[Records for this task — start]

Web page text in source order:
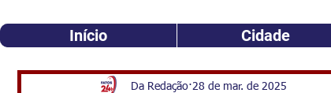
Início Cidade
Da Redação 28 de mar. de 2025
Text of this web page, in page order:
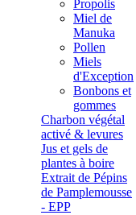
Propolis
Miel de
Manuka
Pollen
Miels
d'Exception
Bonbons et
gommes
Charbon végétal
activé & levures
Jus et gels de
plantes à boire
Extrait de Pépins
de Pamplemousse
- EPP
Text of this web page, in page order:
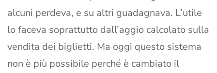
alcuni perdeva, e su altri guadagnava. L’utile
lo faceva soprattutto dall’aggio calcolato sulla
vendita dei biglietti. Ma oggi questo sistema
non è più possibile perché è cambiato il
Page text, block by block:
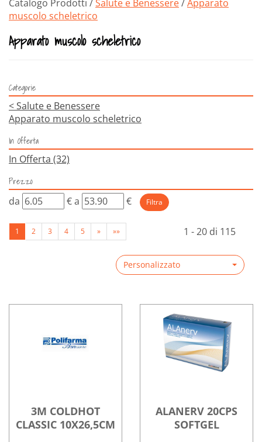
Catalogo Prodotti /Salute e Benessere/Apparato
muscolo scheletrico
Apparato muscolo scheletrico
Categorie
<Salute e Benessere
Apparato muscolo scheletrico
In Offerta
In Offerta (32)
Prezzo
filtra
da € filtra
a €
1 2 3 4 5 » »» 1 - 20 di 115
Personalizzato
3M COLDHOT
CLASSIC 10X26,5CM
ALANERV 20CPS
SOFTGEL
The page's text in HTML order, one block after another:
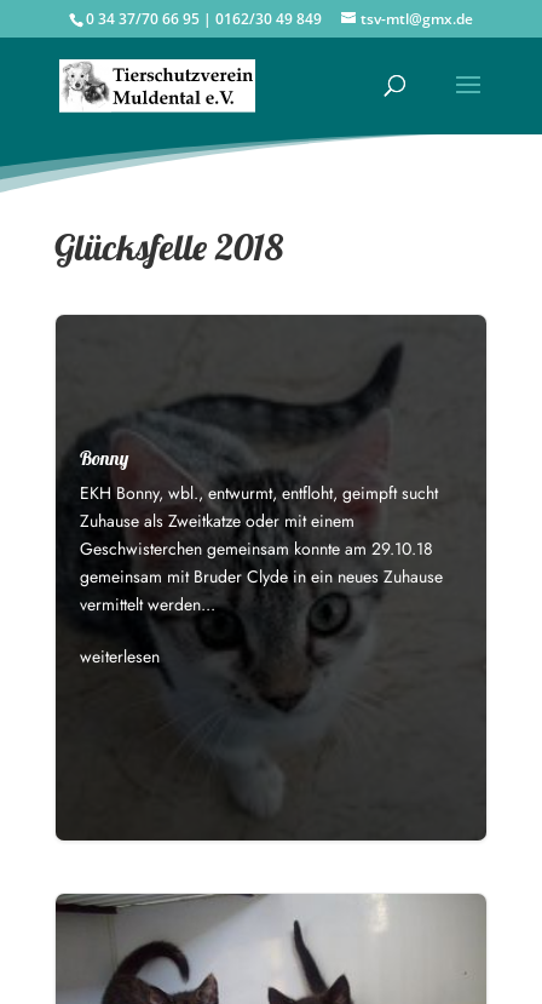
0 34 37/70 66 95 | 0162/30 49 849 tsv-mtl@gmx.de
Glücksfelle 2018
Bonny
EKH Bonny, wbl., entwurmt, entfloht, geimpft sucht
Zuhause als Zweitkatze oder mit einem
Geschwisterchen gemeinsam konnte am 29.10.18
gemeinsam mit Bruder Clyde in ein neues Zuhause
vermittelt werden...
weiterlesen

[Records for this task — finish]
[Records for this task — start]

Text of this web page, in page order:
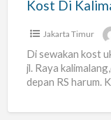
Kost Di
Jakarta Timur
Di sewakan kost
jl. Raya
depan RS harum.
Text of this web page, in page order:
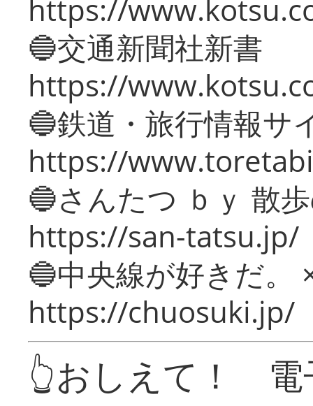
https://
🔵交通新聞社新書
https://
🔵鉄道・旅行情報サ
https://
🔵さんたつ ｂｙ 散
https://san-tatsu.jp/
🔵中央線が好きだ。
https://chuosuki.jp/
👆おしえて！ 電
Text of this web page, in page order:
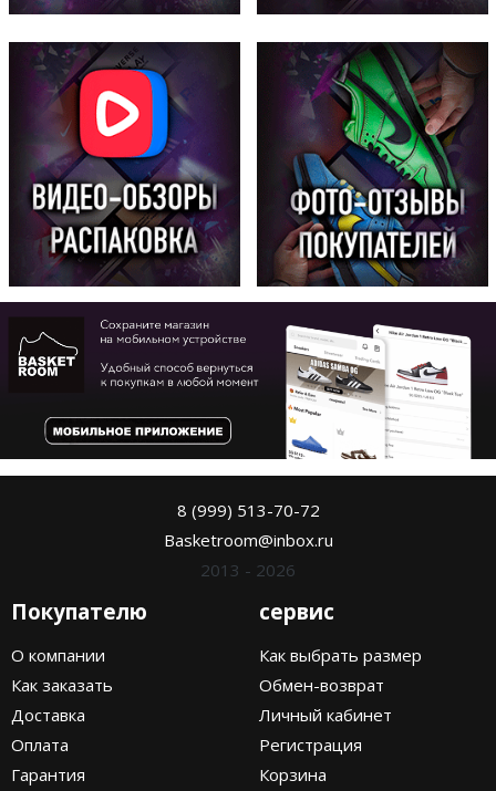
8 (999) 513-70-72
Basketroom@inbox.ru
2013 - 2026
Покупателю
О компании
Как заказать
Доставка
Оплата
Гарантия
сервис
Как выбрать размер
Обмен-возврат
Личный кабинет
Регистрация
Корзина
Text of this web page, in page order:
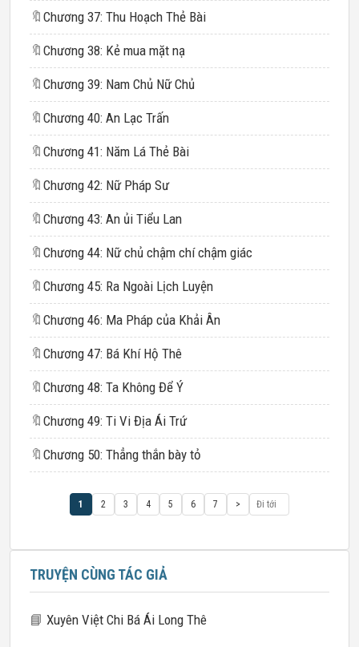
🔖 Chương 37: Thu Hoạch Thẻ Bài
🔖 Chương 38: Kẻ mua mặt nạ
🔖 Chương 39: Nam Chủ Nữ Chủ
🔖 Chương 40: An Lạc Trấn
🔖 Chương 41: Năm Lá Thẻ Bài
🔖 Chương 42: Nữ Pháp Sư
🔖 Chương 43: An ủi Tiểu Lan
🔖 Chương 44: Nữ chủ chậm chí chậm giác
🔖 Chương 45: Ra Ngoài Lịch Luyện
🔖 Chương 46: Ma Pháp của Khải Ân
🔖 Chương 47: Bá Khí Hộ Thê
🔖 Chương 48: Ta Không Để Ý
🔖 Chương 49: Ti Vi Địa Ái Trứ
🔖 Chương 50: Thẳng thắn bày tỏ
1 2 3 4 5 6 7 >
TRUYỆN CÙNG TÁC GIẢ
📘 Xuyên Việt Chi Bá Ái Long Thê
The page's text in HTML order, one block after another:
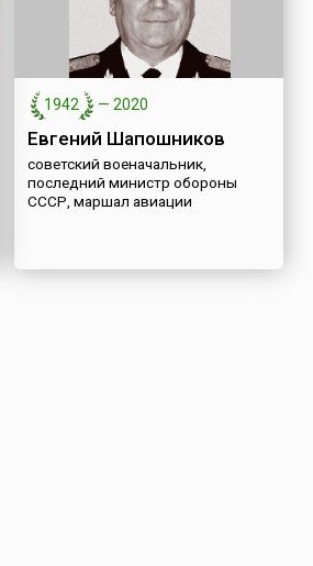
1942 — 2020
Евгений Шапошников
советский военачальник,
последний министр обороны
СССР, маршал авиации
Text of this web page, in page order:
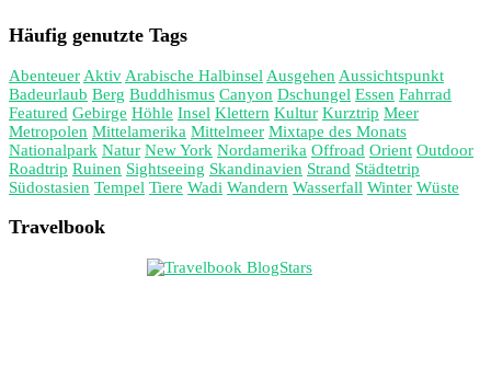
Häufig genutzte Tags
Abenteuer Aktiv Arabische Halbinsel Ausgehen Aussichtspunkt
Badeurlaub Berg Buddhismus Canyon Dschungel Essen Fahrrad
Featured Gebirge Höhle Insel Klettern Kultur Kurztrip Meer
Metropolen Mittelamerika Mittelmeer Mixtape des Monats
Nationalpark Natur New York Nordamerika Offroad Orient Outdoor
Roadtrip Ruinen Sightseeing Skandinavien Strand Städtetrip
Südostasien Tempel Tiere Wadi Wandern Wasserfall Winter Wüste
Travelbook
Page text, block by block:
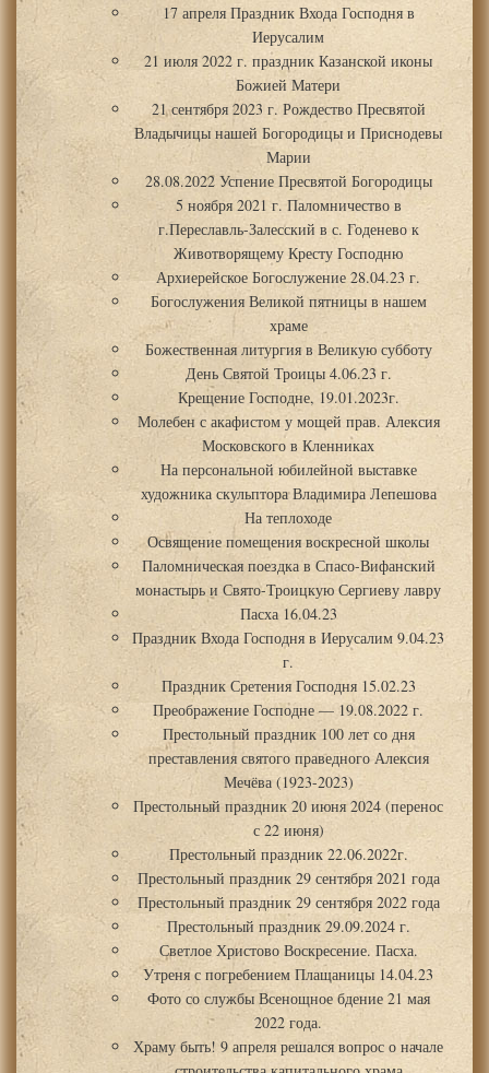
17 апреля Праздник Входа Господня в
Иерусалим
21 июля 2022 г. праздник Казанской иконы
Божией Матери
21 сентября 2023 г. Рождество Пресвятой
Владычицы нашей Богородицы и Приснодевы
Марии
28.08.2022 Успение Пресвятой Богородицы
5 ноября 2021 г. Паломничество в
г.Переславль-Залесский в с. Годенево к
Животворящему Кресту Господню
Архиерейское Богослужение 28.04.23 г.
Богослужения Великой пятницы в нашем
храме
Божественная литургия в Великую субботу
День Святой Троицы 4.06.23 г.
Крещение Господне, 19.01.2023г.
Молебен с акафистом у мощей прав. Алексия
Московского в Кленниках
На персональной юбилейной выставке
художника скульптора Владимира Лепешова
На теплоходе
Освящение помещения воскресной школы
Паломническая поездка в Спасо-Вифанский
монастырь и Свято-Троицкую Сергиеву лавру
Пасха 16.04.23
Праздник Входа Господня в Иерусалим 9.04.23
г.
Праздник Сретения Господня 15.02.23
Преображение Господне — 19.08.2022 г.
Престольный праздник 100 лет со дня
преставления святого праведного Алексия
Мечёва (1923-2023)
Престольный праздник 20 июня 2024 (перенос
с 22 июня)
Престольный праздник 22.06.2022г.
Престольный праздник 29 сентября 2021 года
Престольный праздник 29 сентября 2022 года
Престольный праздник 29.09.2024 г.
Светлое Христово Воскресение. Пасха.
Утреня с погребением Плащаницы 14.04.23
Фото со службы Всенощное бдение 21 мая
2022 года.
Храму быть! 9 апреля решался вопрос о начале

[Records for this task — finish]

● **What is expected**
The lines to set down run from the line with "Web page text" up to and including the line with "weiterlesen" in the entries above. Reproduce them exactly, with no pictures.

● **Solution to the problem**
Web page text in source order:
Início Cidade
Da Redação 28 de mar. de 2025
Text of this web page, in page order:
Propolis
Miel de
Manuka
Pollen
Miels
d'Exception
Bonbons et
gommes
Charbon végétal
activé & levures
Jus et gels de
plantes à boire
Extrait de Pépins
de Pamplemousse
- EPP
Text of this web page, in page order:
alcuni perdeva, e su altri guadagnava. L’utile
lo faceva soprattutto dall’aggio calcolato sulla
vendita dei biglietti. Ma oggi questo sistema
non è più possibile perché è cambiato il
Page text, block by block:
Catalogo Prodotti /Salute e Benessere/Apparato
muscolo scheletrico
Apparato muscolo scheletrico
Categorie
<Salute e Benessere
Apparato muscolo scheletrico
In Offerta
In Offerta (32)
Prezzo
filtra
da € filtra
a €
1 2 3 4 5 » »» 1 - 20 di 115
Personalizzato
3M COLDHOT
CLASSIC 10X26,5CM
ALANERV 20CPS
SOFTGEL
The page's text in HTML order, one block after another:
0 34 37/70 66 95 | 0162/30 49 849 tsv-mtl@gmx.de
Glücksfelle 2018
Bonny
EKH Bonny, wbl., entwurmt, entfloht, geimpft sucht
Zuhause als Zweitkatze oder mit einem
Geschwisterchen gemeinsam konnte am 29.10.18
gemeinsam mit Bruder Clyde in ein neues Zuhause
vermittelt werden...
weiterlesen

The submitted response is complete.